Chunking and storing structured data and vectors for RAG

Smerfj@alien.top · 11 months ago

Chunking and storing structured data and vectors for RAG

AdamDhahabi@alien.top · 11 months ago

Yesterday I tried GPT4All, and it references context by outputting 3 passages from my local documents. I could click on each of them and read the passage. But their implementation is only using some algorithm at the moment. Embedding based on semantic search is still on their roadmap.

https://preview.redd.it/dnoqmk4olazb1.png?width=1807&format=png&auto=webp&s=cdd1f17a2ea20100504c275094e52b61a6e054f7

SatoshiNotMe@alien.top · 11 months ago

Langroid has a DocChatAgent, you can see an example script here -

https://github.com/langroid/langroid-examples/blob/main/examples/docqa/chat.py

Every generated answer is accompanied by Source (doc link or local path), and Extract (the first few and last few words of the reference — I avoid quoting the whole sentence to save on token costs).

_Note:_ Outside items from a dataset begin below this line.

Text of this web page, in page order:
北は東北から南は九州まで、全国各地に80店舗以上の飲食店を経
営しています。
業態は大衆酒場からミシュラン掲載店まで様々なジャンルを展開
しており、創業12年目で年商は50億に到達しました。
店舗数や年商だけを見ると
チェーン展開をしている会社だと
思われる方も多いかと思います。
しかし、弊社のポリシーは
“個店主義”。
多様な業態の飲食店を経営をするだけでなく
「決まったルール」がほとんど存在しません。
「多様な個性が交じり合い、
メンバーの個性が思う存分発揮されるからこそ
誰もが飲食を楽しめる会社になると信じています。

There are other variants of RAG scripts in that same folder, like multi-agent RAG (doc-chat-2.py) where you have one master agent delegating smaller questions to a retrieval agent and asking it in different ways if it can’t answer etc. There’s also a doc-chat-multi-llm.py where you can have the master agent powered by GPT4 and the RAG agent powered by a local LLM (because after all it only needs to do extraction and summarization).

Hey_You_Asked@alien.top · 11 months ago

RemindMe! 1 week

grumpy_autist@alien.top · 10 months ago

@smerfj - I’m currently researching same problem. You can find some information in LlamaIndex project docs. What you probably need is so called composite index with both vector database and knowledge graph that links particular knowledge bits or text paragraphs together. Alternatively you can try restricting vector search to chunks computed from one particular document.

I suspect that knowlege graphs are “the shit” because you can keep and query really small but highly relevant pieces of data without overflowing LLM context and slowing it down.

Smerfj@alien.top · 10 months ago

Thanks for the pointers. Since my aims are using local models eventually, I’ll take any efficiency I can squeeze out.